Wednesday, January 29th, 2020

Meet Bilha Matolo.

Bilha Matolo radiates joy in front of protected Matolo Spring

Today, Bilha is radiant because of the changes she has both driven as a leader and witnessed in her community since the protection of Matolo Spring in her village of Luyeshe, Kenya. Bilha is the elected Secretary of her community’s water committee that looks after the spring, which was transformed from an open, algae-ridden puddle to a flowing source of clean water year-round in 2018.

“The changes that have occurred since last year are many,” Bilha reflected.

“The first is having clean and safe water for all of my people. This was something we did not have before the spring was protected, and this is the major change we have.”

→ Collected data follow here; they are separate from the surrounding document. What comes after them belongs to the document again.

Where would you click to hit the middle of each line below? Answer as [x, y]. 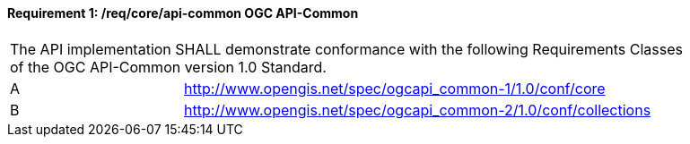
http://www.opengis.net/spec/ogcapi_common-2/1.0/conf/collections [418, 110]
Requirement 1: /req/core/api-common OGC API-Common [183, 13]
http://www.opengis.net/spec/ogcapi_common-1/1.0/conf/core [395, 88]
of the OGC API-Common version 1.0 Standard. [168, 67]
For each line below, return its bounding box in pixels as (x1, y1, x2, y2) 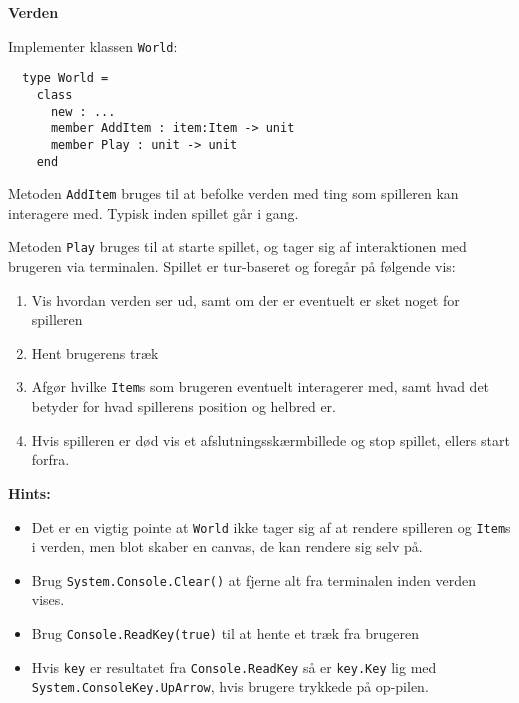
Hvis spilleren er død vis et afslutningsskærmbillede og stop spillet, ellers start (31, 429, 510, 450)
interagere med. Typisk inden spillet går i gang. (8, 202, 299, 223)
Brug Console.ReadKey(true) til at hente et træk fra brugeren (31, 623, 419, 643)
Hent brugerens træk (31, 342, 159, 363)
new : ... (50, 104, 116, 119)
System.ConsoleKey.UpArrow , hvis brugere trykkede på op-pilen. (31, 676, 429, 697)
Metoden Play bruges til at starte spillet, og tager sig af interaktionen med (8, 236, 467, 257)
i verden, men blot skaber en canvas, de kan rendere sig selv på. (31, 536, 423, 557)
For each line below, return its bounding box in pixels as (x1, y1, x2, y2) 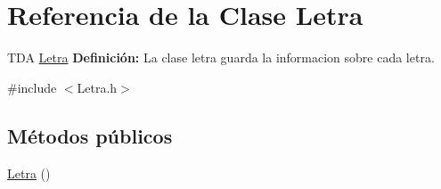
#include (7, 78, 57, 96)
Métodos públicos (7, 121, 173, 149)
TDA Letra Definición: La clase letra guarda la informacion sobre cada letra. (7, 48, 435, 67)
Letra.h (77, 78, 118, 96)

But the transformation has been about much more than just the spring.

“My fellow women are seen busy in their farms producing food for they now have time which was once lost in taking care of sick children. Also, a lot of time was wasted at the unprotected spring. Since the project was completed, all of these troubles are unheard of.”

In its unprotected state, water from Matolo Spring had to be scooped from one container and poured into another, or an entire container had to be submerged below the surface while it filled. It was a lengthy process that would also stir up mud from the bottom of the spring, dirtying the water the more people fetched it.

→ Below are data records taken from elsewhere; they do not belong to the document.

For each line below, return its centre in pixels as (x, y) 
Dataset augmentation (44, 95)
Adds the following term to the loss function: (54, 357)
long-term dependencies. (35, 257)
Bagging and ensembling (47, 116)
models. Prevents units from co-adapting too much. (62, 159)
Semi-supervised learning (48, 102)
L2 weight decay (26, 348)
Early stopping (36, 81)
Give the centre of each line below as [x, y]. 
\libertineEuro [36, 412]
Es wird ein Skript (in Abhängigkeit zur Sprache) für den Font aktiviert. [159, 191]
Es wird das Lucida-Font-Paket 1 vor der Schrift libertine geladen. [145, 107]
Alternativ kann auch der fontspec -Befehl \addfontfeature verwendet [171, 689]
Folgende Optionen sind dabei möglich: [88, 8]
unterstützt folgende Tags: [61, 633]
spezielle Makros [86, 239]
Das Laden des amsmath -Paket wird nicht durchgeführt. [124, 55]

Bilha collects water from unprotected Matolo Spring in 2018

“We used to have noise every now and then from women fighting over getting clean water, for if you came after someone else, then you would get dirty water. This is no more for we have clean and safe water which you can access anytime,” Bilha attested.

Bilha has not rested a second since the completion of Matolo Spring. Since she now spends less time waiting in line and collecting water, she has been able to direct more of her energy toward her farm, which she has turned into a demonstration plot. Bilha now organizes her neighbors, including the community’s children, and teaches them how to plant drought-resistant crops such as sweet potatoes. She emphasizes intercropping as an efficient use of land and water resources, and nurtures her crops using water from the spring now that there is no concern about over-using it.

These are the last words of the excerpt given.